Task item:
Your task is to filter the entries and copy every line containing the string "Configure".
-------- Task material
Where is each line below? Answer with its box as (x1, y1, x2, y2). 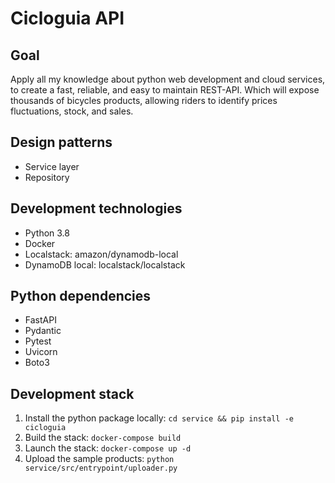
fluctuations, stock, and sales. (10, 105, 134, 117)
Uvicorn (24, 346, 58, 358)
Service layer (24, 160, 80, 172)
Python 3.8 (24, 227, 70, 239)
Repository (24, 171, 70, 183)
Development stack (10, 385, 135, 402)
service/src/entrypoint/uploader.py (24, 463, 178, 474)
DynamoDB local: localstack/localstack (24, 258, 186, 271)
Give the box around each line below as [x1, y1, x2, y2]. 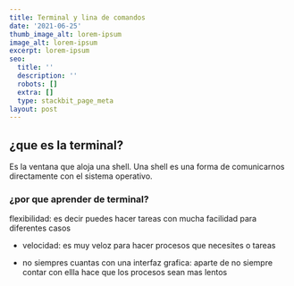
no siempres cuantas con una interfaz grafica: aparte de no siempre [21, 257, 273, 268]
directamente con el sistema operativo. [9, 171, 154, 181]
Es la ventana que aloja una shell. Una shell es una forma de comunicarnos [9, 162, 285, 172]
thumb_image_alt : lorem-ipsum [9, 29, 122, 38]
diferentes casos [9, 223, 71, 233]
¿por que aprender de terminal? [9, 193, 149, 206]
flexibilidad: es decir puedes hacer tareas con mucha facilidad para [9, 214, 257, 224]
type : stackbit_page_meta [17, 96, 114, 105]
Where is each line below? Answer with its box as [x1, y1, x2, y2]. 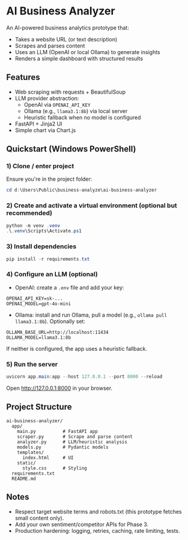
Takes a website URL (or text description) [14, 35, 118, 43]
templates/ [17, 449, 44, 455]
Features [6, 72, 40, 82]
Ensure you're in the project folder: [6, 175, 92, 183]
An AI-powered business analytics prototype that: [6, 24, 129, 31]
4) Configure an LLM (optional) [6, 270, 98, 279]
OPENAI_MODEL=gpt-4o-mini [6, 300, 71, 307]
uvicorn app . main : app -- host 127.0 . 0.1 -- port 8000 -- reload [6, 374, 163, 380]
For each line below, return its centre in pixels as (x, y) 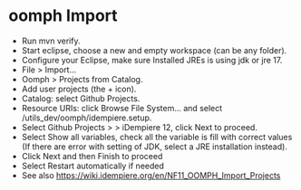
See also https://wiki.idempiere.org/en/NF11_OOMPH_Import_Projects (151, 175)
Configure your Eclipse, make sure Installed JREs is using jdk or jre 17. (152, 60)
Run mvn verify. (51, 41)
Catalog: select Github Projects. (81, 98)
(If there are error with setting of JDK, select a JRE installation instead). (154, 147)
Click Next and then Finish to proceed (92, 156)
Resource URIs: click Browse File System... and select (122, 108)
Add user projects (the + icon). (79, 89)
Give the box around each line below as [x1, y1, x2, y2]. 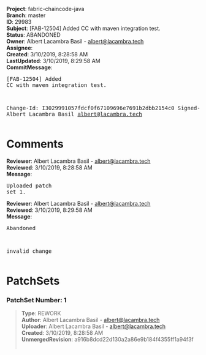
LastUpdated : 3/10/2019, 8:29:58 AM [6, 58, 101, 64]
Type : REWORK [21, 310, 61, 317]
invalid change [6, 247, 52, 255]
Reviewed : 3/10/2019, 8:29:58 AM [6, 206, 93, 214]
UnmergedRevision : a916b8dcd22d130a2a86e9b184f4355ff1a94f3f [21, 336, 194, 343]
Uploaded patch [6, 182, 52, 189]
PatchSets [6, 274, 60, 288]
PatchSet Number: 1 [6, 296, 67, 305]
----------------
Task response:
4) Configure an LLM (optional) [6, 270, 98, 279]
Configure your Eclipse, make sure Installed JREs is using jdk or jre 17. (152, 60)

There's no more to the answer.